Exercise details:
A word-for-word copy of the listing is needed. Retype it in full.

───

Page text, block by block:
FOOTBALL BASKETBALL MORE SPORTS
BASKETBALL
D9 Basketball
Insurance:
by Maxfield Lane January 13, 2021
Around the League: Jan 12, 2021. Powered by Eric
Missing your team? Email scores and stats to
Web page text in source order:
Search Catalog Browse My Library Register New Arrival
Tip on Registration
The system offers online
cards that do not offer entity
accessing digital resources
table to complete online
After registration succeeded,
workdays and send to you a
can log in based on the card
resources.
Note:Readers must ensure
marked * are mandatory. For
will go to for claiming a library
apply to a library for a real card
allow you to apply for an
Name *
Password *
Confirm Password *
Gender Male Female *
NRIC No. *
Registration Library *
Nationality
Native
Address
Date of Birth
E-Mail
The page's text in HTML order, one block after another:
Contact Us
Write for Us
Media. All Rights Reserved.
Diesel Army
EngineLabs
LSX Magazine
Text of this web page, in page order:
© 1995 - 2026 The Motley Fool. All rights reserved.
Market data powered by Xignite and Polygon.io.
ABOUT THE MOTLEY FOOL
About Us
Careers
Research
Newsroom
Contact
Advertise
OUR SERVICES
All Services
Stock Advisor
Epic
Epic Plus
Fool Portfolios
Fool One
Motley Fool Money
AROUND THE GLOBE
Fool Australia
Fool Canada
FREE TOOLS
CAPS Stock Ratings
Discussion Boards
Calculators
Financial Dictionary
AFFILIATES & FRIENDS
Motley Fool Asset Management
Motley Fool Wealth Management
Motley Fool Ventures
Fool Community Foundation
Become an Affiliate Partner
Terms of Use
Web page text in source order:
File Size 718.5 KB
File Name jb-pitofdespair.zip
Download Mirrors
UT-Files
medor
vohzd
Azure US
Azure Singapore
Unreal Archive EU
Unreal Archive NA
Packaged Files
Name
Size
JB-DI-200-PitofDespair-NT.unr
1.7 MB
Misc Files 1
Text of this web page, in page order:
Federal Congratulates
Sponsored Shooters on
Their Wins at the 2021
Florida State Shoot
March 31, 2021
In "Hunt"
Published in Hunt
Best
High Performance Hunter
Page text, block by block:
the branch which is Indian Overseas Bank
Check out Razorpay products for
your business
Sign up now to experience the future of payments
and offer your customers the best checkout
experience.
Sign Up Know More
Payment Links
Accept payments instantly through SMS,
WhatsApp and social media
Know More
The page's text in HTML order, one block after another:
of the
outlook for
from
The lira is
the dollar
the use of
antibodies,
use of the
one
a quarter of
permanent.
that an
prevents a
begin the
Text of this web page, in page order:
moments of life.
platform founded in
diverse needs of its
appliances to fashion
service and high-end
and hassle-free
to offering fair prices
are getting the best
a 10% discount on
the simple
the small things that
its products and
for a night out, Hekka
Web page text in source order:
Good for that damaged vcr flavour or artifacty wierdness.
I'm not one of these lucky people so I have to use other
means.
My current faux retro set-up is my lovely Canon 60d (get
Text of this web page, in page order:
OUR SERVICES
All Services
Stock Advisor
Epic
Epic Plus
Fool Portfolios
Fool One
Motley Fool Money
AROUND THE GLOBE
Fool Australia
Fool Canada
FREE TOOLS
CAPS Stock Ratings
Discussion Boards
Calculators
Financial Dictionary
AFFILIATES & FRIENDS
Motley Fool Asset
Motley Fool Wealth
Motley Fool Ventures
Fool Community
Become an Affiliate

───

Expected answer:
Page text, block by block:
FOOTBALL BASKETBALL MORE SPORTS
BASKETBALL
D9 Basketball
Insurance:
by Maxfield Lane January 13, 2021
Around the League: Jan 12, 2021. Powered by Eric
Missing your team? Email scores and stats to
Web page text in source order:
Search Catalog Browse My Library Register New Arrival
Tip on Registration
The system offers online
cards that do not offer entity
accessing digital resources
table to complete online
After registration succeeded,
workdays and send to you a
can log in based on the card
resources.
Note:Readers must ensure
marked * are mandatory. For
will go to for claiming a library
apply to a library for a real card
allow you to apply for an
Name *
Password *
Confirm Password *
Gender Male Female *
NRIC No. *
Registration Library *
Nationality
Native
Address
Date of Birth
E-Mail
The page's text in HTML order, one block after another:
Contact Us
Write for Us
Media. All Rights Reserved.
Diesel Army
EngineLabs
LSX Magazine
Text of this web page, in page order:
© 1995 - 2026 The Motley Fool. All rights reserved.
Market data powered by Xignite and Polygon.io.
ABOUT THE MOTLEY FOOL
About Us
Careers
Research
Newsroom
Contact
Advertise
OUR SERVICES
All Services
Stock Advisor
Epic
Epic Plus
Fool Portfolios
Fool One
Motley Fool Money
AROUND THE GLOBE
Fool Australia
Fool Canada
FREE TOOLS
CAPS Stock Ratings
Discussion Boards
Calculators
Financial Dictionary
AFFILIATES & FRIENDS
Motley Fool Asset Management
Motley Fool Wealth Management
Motley Fool Ventures
Fool Community Foundation
Become an Affiliate Partner
Terms of Use
Web page text in source order:
File Size 718.5 KB
File Name jb-pitofdespair.zip
Download Mirrors
UT-Files
medor
vohzd
Azure US
Azure Singapore
Unreal Archive EU
Unreal Archive NA
Packaged Files
Name
Size
JB-DI-200-PitofDespair-NT.unr
1.7 MB
Misc Files 1
Text of this web page, in page order:
Federal Congratulates
Sponsored Shooters on
Their Wins at the 2021
Florida State Shoot
March 31, 2021
In "Hunt"
Published in Hunt
Best
High Performance Hunter
Page text, block by block:
the branch which is Indian Overseas Bank
Check out Razorpay products for
your business
Sign up now to experience the future of payments
and offer your customers the best checkout
experience.
Sign Up Know More
Payment Links
Accept payments instantly through SMS,
WhatsApp and social media
Know More
The page's text in HTML order, one block after another:
of the
outlook for
from
The lira is
the dollar
the use of
antibodies,
use of the
one
a quarter of
permanent.
that an
prevents a
begin the
Text of this web page, in page order:
moments of life.
platform founded in
diverse needs of its
appliances to fashion
service and high-end
and hassle-free
to offering fair prices
are getting the best
a 10% discount on
the simple
the small things that
its products and
for a night out, Hekka
Web page text in source order:
Good for that damaged vcr flavour or artifacty wierdness.
I'm not one of these lucky people so I have to use other
means.
My current faux retro set-up is my lovely Canon 60d (get
Text of this web page, in page order:
OUR SERVICES
All Services
Stock Advisor
Epic
Epic Plus
Fool Portfolios
Fool One
Motley Fool Money
AROUND THE GLOBE
Fool Australia
Fool Canada
FREE TOOLS
CAPS Stock Ratings
Discussion Boards
Calculators
Financial Dictionary
AFFILIATES & FRIENDS
Motley Fool Asset
Motley Fool Wealth
Motley Fool Ventures
Fool Community
Become an Affiliate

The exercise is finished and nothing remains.